----- Data supplied

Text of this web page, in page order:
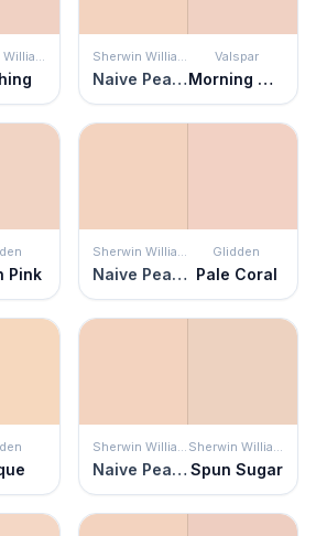
Sherwin Williams Sherwin Williams
Naive Peach
Valspar
Morning Glow
Pink
Sherwin Williams
Naive Peach
Glidden
Pale Coral
Sherwin Williams
Naive Peach
Sherwin Williams
Spun Sugar
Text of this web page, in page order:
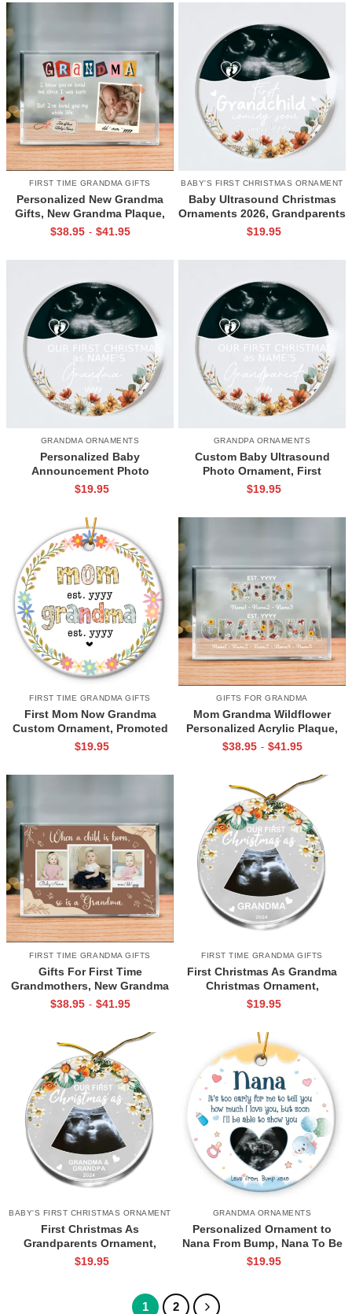
FIRST TIME GRANDMA GIFTS
Personalized New Grandma
Gifts, New Grandma Plaque,
Gifts For New Grandmothers,
$38.95 - $41.95
BABY'S FIRST CHRISTMAS ORNAMENT
Baby Ultrasound Christmas
Ornaments 2026, Grandparents
New Baby Christmas Gifts,
$19.95
GRANDMA ORNAMENTS
Personalized Baby
Announcement Photo
Ornament, New Baby
First Time Grandma
$19.95
GRANDPA ORNAMENTS
Custom Baby Ultrasound
Photo Ornament, First
Christmas As Grandparents
$19.95
FIRST TIME GRANDMA GIFTS
First Mom Now Grandma
Custom Ornament, Promoted
Grandma Christmas Ornament,
$19.95
GIFTS FOR GRANDMA
Mom Grandma Wildflower
Personalized Acrylic Plaque,
New Grandma Gift, Gifts For
$38.95 - $41.95
FIRST TIME GRANDMA GIFTS
Gifts For First Time
Grandmothers, New Grandma
Plaque, Gifts For New
Keepsake
$38.95 - $41.95
FIRST TIME GRANDMA GIFTS
First Christmas As Grandma
Christmas Ornament,
Personalized Grandma
Grandmothers
$19.95
BABY'S FIRST CHRISTMAS ORNAMENT
First Christmas As
Grandparents Ornament,
Grandparent Ornament
Grandparents Gifts
$19.95
GRANDMA ORNAMENTS
Personalized Ornament to
Nana From Bump, Nana To Be
Gift, Grandparent To Be Gift,
$19.95
1 2
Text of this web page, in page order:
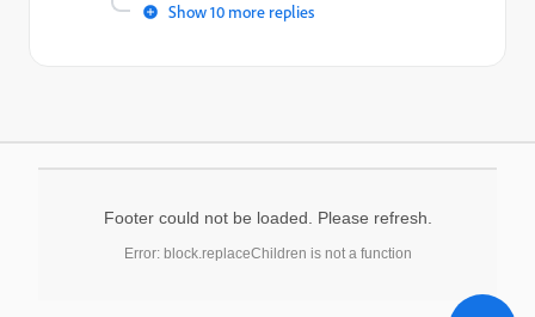
Show 10 more replies
Footer could not be loaded. Please refresh.
Error: block.replaceChildren is not a function
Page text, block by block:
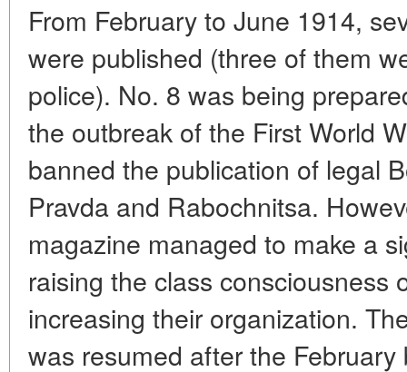
From February to June 1914,
were published (three of them
police). No. 8 was being
the outbreak of the First World
banned the publication of legal
Pravda and Rabochnitsa.
magazine managed to make a
raising the class consciousness
increasing their organization.
was resumed after the
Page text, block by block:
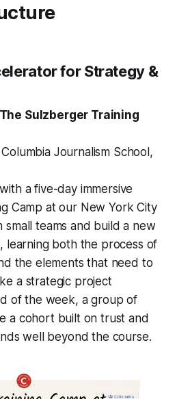
for Strategy &
Sulzberger Training
Journalism School,
a five-day immersive
Camp at our New York City
small teams and build a new
learning both the process of
the elements that need to
a strategic project
of the week, a group of
a cohort built on trust and
well beyond the course.
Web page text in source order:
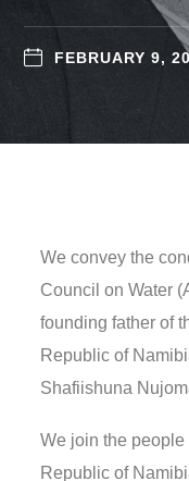
FEBRUARY 9,
We convey the
Council on Water
founding father of
Republic of
Shafiishuna
We join the people
Republic of
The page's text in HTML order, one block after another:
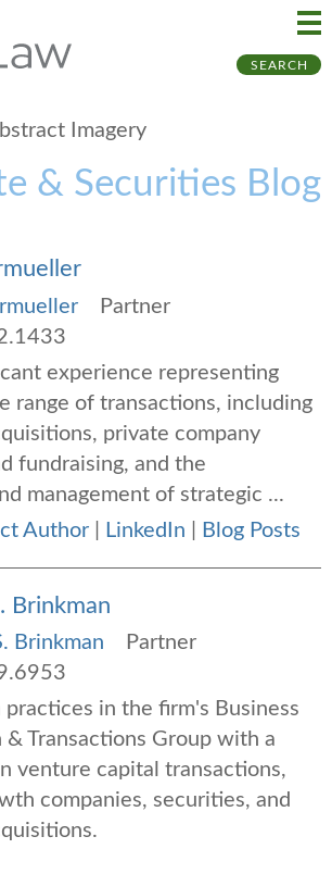
SEARCH
& Securities Blog
Partner
experience representing
range of transactions, including
private company
fundraising, and the
management of strategic ...
Author LinkedIn Blog Posts
Brinkman
Partner
practices in the firm's Business
& Transactions Group with a
venture capital transactions,
companies, securities, and
to
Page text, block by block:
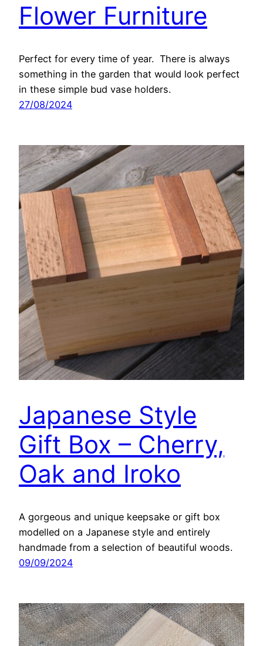
Flower Furniture
Perfect for every time of year. There is always
something in the garden that would look perfect
in these simple bud vase holders.
27/08/2024
Japanese Style
Gift Box – Cherry,
Oak and Iroko
A gorgeous and unique keepsake or gift box
modelled on a Japanese style and entirely
handmade from a selection of beautiful woods.
09/09/2024
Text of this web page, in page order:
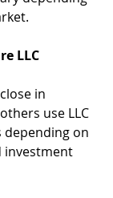
LLC
in
use LLC
on
investment
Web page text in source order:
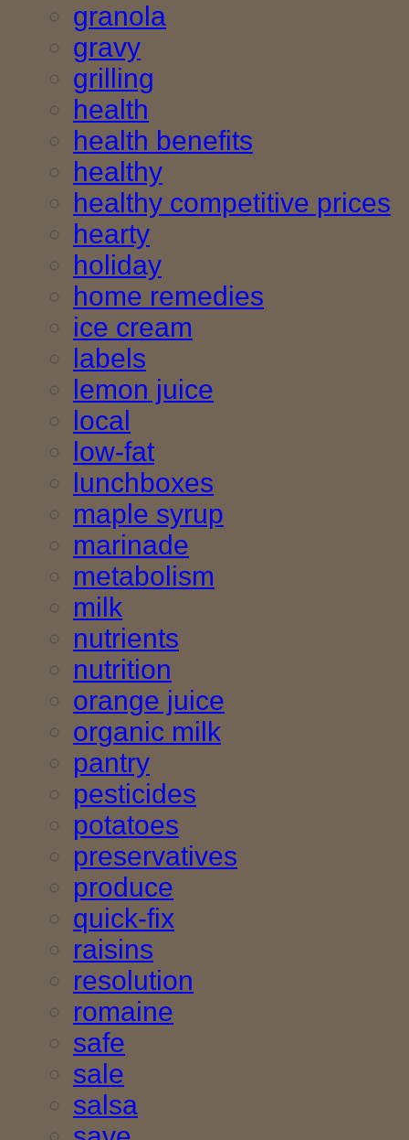
granola
gravy
grilling
health
health benefits
healthy
healthy competitive prices
hearty
holiday
home remedies
ice cream
labels
lemon juice
local
low-fat
lunchboxes
maple syrup
marinade
metabolism
milk
nutrients
nutrition
orange juice
organic milk
pantry
pesticides
potatoes
preservatives
produce
quick-fix
raisins
resolution
romaine
safe
sale
salsa
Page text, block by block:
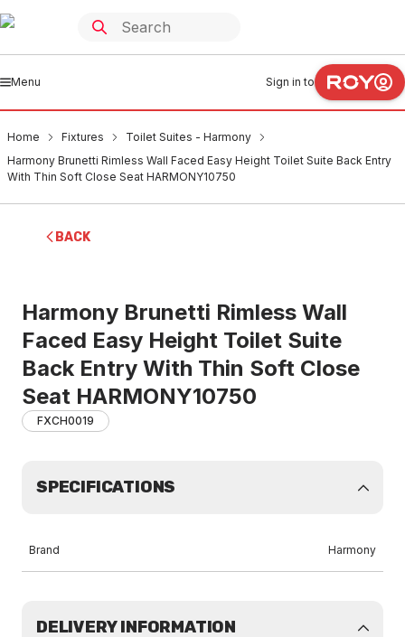
Menu Sign in to
Home Fixtures
Toilet Suites - Harmony
Harmony Brunetti Rimless Wall Faced Easy Height Toilet Suite Back Entry
With Thin Soft Close Seat HARMONY10750
BACK
Harmony Brunetti Rimless Wall
Faced Easy Height Toilet Suite
Back Entry With Thin Soft Close
Seat HARMONY10750
FXCH0019
SPECIFICATIONS
Brand Harmony
DELIVERY INFORMATION
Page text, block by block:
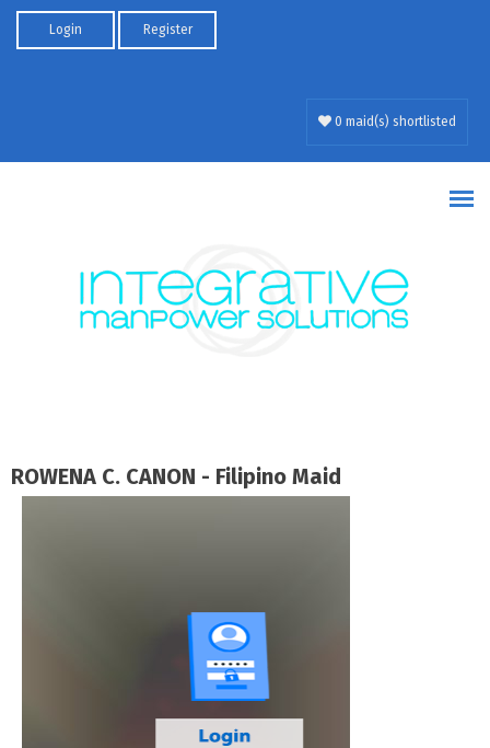
Skip to main content
Login Register
0 maid(s) shortlisted
ROWENA C. CANON - Filipino Maid
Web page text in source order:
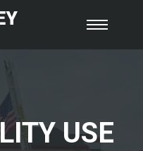
USE
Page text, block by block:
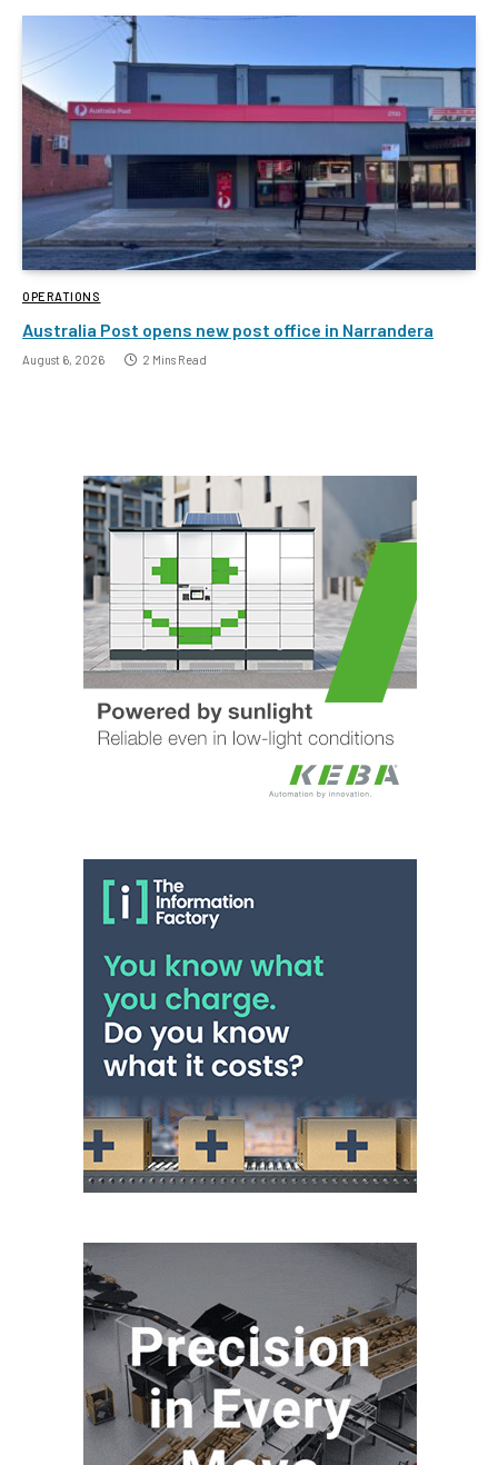
OPERATIONS
Australia Post opens new post office in Narrandera
August 6, 2026 2 Mins Read
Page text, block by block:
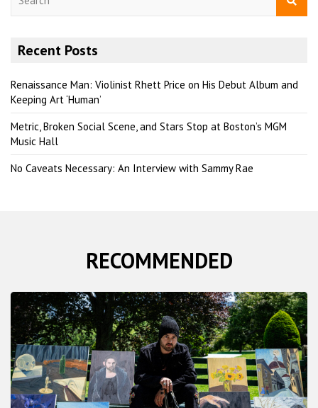
Recent Posts
Renaissance Man: Violinist Rhett Price on His Debut Album and
Keeping Art ‘Human’
Metric, Broken Social Scene, and Stars Stop at Boston’s MGM
Music Hall
No Caveats Necessary: An Interview with Sammy Rae
RECOMMENDED
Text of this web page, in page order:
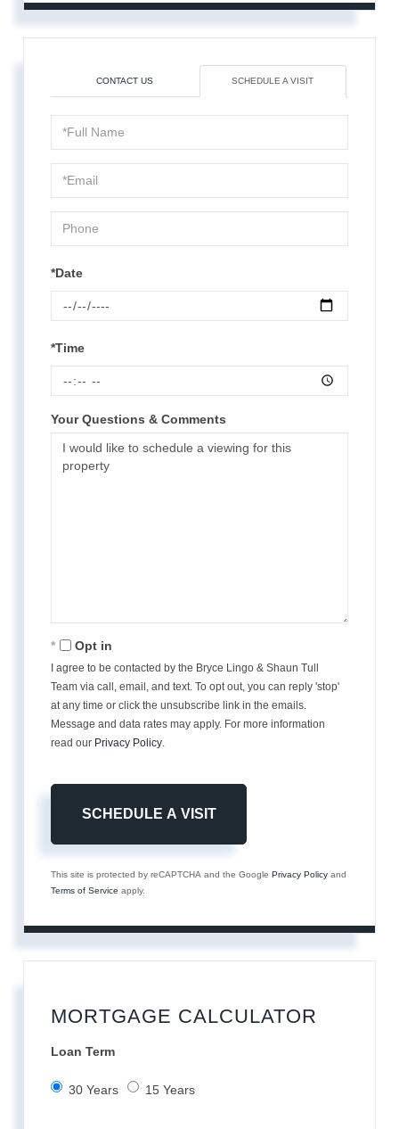
CONTACT US SCHEDULE A VISIT
Schedule
a
Visit
*Date
*Time
Your Questions & Comments
Opt in
I agree to be contacted by the Bryce Lingo & Shaun Tull
Team via call, email, and text. To opt out, you can reply 'stop'
at any time or click the unsubscribe link in the emails.
Message and data rates may apply. For more information
read our Privacy Policy
This site is protected by reCAPTCHA and the GooglePrivacy Policy and
Terms of Service apply.
MORTGAGE CALCULATOR
Loan Term
30 Years 15 Years
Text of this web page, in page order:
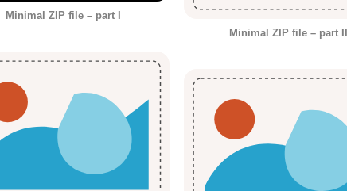
Minimal ZIP file – part I
Minimal ZIP file – part III
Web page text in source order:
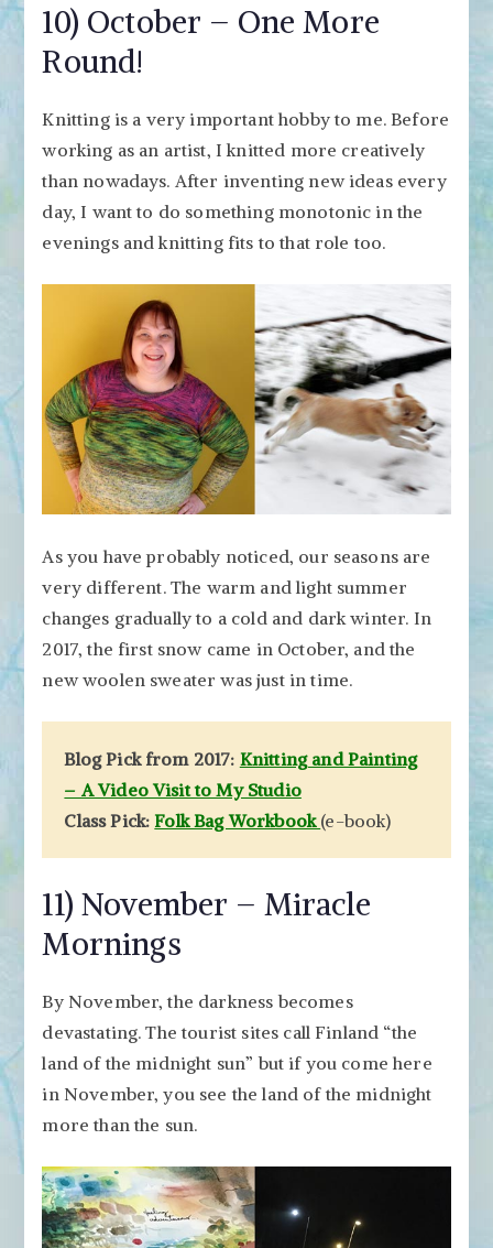
10) October – One More
Round!
Knitting is a very important hobby to me. Before
working as an artist, I knitted more creatively
than nowadays. After inventing new ideas every
day, I want to do something monotonic in the
evenings and knitting fits to that role too.
As you have probably noticed, our seasons are
very different. The warm and light summer
changes gradually to a cold and dark winter. In
2017, the first snow came in October, and the
new woolen sweater was just in time.
Blog Pick from 2017: Knitting and Painting
– A Video Visit to My Studio
Class Pick:Folk Bag Workbook (e-book)
11) November – Miracle
Mornings
By November, the darkness becomes
devastating. The tourist sites call Finland “the
land of the midnight sun” but if you come here
in November, you see the land of the midnight
more than the sun.
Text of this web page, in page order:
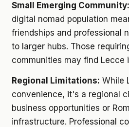
Small Emerging Community:
digital nomad population
friendships and professional
to larger hubs. Those
communities may find Lecce
Regional Limitations: While
convenience, it's a regional
business opportunities or
infrastructure. Professional
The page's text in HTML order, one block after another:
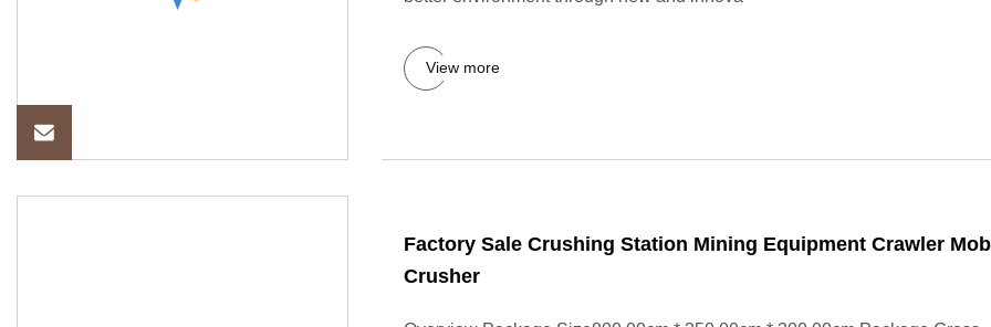
View more
Factory Sale Crushing Station Mining Equipment Crawler
Crusher
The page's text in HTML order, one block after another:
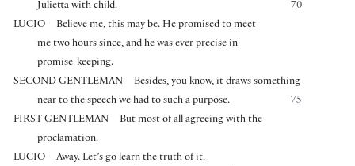
70
Julietta with child.
LUCIO
Believe me, this may be. He promised to meet
me two hours since, and he was ever precise in
promise-keeping.
SECOND GENTLEMAN
Besides, you know, it draws something
75
near to the speech we had to such a purpose.
FIRST GENTLEMAN
But most of all agreeing with the
proclamation.
LUCIO
Away. Let’s go learn the truth of it.
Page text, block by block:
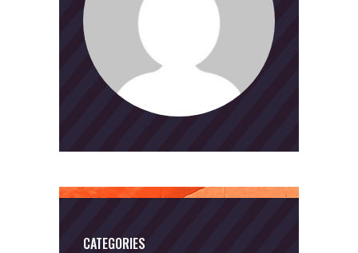
CATEGORIES
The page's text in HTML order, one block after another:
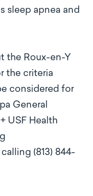
sleep apnea and
the Roux-en-Y
the criteria
considered for
General
USF Health
(813) 844-

----------

### What needs to be done:
Write out the data once more exactly, omitting the pictures.

### Solution:
Text of this web page, in page order:
Sherwin Williams Sherwin Williams
Naive Peach
Valspar
Morning Glow
Pink
Sherwin Williams
Naive Peach
Glidden
Pale Coral
Sherwin Williams
Naive Peach
Sherwin Williams
Spun Sugar
Text of this web page, in page order:
FIRST TIME GRANDMA GIFTS
Personalized New Grandma
Gifts, New Grandma Plaque,
Gifts For New Grandmothers,
$38.95 - $41.95
BABY'S FIRST CHRISTMAS ORNAMENT
Baby Ultrasound Christmas
Ornaments 2026, Grandparents
New Baby Christmas Gifts,
$19.95
GRANDMA ORNAMENTS
Personalized Baby
Announcement Photo
Ornament, New Baby
First Time Grandma
$19.95
GRANDPA ORNAMENTS
Custom Baby Ultrasound
Photo Ornament, First
Christmas As Grandparents
$19.95
FIRST TIME GRANDMA GIFTS
First Mom Now Grandma
Custom Ornament, Promoted
Grandma Christmas Ornament,
$19.95
GIFTS FOR GRANDMA
Mom Grandma Wildflower
Personalized Acrylic Plaque,
New Grandma Gift, Gifts For
$38.95 - $41.95
FIRST TIME GRANDMA GIFTS
Gifts For First Time
Grandmothers, New Grandma
Plaque, Gifts For New
Keepsake
$38.95 - $41.95
FIRST TIME GRANDMA GIFTS
First Christmas As Grandma
Christmas Ornament,
Personalized Grandma
Grandmothers
$19.95
BABY'S FIRST CHRISTMAS ORNAMENT
First Christmas As
Grandparents Ornament,
Grandparent Ornament
Grandparents Gifts
$19.95
GRANDMA ORNAMENTS
Personalized Ornament to
Nana From Bump, Nana To Be
Gift, Grandparent To Be Gift,
$19.95
1 2
Text of this web page, in page order:
Show 10 more replies
Footer could not be loaded. Please refresh.
Error: block.replaceChildren is not a function
Page text, block by block:
From February to June 1914,
were published (three of them
police). No. 8 was being
the outbreak of the First World
banned the publication of legal
Pravda and Rabochnitsa.
magazine managed to make a
raising the class consciousness
increasing their organization.
was resumed after the
Page text, block by block:
for Strategy &
Sulzberger Training
Journalism School,
a five-day immersive
Camp at our New York City
small teams and build a new
learning both the process of
the elements that need to
a strategic project
of the week, a group of
a cohort built on trust and
well beyond the course.
Web page text in source order:
FEBRUARY 9,
We convey the
Council on Water
founding father of
Republic of
Shafiishuna
We join the people
Republic of
The page's text in HTML order, one block after another:
SEARCH
& Securities Blog
Partner
experience representing
range of transactions, including
private company
fundraising, and the
management of strategic ...
Author LinkedIn Blog Posts
Brinkman
Partner
practices in the firm's Business
& Transactions Group with a
venture capital transactions,
companies, securities, and
to
Page text, block by block:
Flower Furniture
Perfect for every time of year. There is always
something in the garden that would look perfect
in these simple bud vase holders.
27/08/2024
Japanese Style
Gift Box – Cherry,
Oak and Iroko
A gorgeous and unique keepsake or gift box
modelled on a Japanese style and entirely
handmade from a selection of beautiful woods.
09/09/2024
Text of this web page, in page order:
LLC
in
use LLC
on
investment
Web page text in source order:
granola
gravy
grilling
health
health benefits
healthy
healthy competitive prices
hearty
holiday
home remedies
ice cream
labels
lemon juice
local
low-fat
lunchboxes
maple syrup
marinade
metabolism
milk
nutrients
nutrition
orange juice
organic milk
pantry
pesticides
potatoes
preservatives
produce
quick-fix
raisins
resolution
romaine
safe
sale
salsa
Page text, block by block:
Menu Sign in to
Home Fixtures
Toilet Suites - Harmony
Harmony Brunetti Rimless Wall Faced Easy Height Toilet Suite Back Entry
With Thin Soft Close Seat HARMONY10750
BACK
Harmony Brunetti Rimless Wall
Faced Easy Height Toilet Suite
Back Entry With Thin Soft Close
Seat HARMONY10750
FXCH0019
SPECIFICATIONS
Brand Harmony
DELIVERY INFORMATION
Page text, block by block:
Skip to main content
Login Register
0 maid(s) shortlisted
ROWENA C. CANON - Filipino Maid
Web page text in source order:
USE
Page text, block by block:
OPERATIONS
Australia Post opens new post office in Narrandera
August 6, 2026 2 Mins Read
Page text, block by block:
Recent Posts
Renaissance Man: Violinist Rhett Price on His Debut Album and
Keeping Art ‘Human’
Metric, Broken Social Scene, and Stars Stop at Boston’s MGM
Music Hall
No Caveats Necessary: An Interview with Sammy Rae
RECOMMENDED
Text of this web page, in page order:
CONTACT US SCHEDULE A VISIT
Schedule
a
Visit
*Date
*Time
Your Questions & Comments
Opt in
I agree to be contacted by the Bryce Lingo & Shaun Tull
Team via call, email, and text. To opt out, you can reply 'stop'
at any time or click the unsubscribe link in the emails.
Message and data rates may apply. For more information
read our Privacy Policy
This site is protected by reCAPTCHA and the GooglePrivacy Policy and
Terms of Service apply.
MORTGAGE CALCULATOR
Loan Term
30 Years 15 Years
Text of this web page, in page order:
Minimal ZIP file – part I
Minimal ZIP file – part III
Web page text in source order:
10) October – One More
Round!
Knitting is a very important hobby to me. Before
working as an artist, I knitted more creatively
than nowadays. After inventing new ideas every
day, I want to do something monotonic in the
evenings and knitting fits to that role too.
As you have probably noticed, our seasons are
very different. The warm and light summer
changes gradually to a cold and dark winter. In
2017, the first snow came in October, and the
new woolen sweater was just in time.
Blog Pick from 2017: Knitting and Painting
– A Video Visit to My Studio
Class Pick:Folk Bag Workbook (e-book)
11) November – Miracle
Mornings
By November, the darkness becomes
devastating. The tourist sites call Finland “the
land of the midnight sun” but if you come here
in November, you see the land of the midnight
more than the sun.
Text of this web page, in page order:
Small Emerging Community:
digital nomad population
friendships and professional
to larger hubs. Those
communities may find Lecce
Regional Limitations: While
convenience, it's a regional
business opportunities or
infrastructure. Professional
The page's text in HTML order, one block after another:
View more
Factory Sale Crushing Station Mining Equipment Crawler
Crusher
The page's text in HTML order, one block after another:
70
Julietta with child.
LUCIO
Believe me, this may be. He promised to meet
me two hours since, and he was ever precise in
promise-keeping.
SECOND GENTLEMAN
Besides, you know, it draws something
75
near to the speech we had to such a purpose.
FIRST GENTLEMAN
But most of all agreeing with the
proclamation.
LUCIO
Away. Let’s go learn the truth of it.
Page text, block by block:
CATEGORIES
The page's text in HTML order, one block after another:
sleep apnea and
the Roux-en-Y
the criteria
considered for
General
USF Health
(813) 844-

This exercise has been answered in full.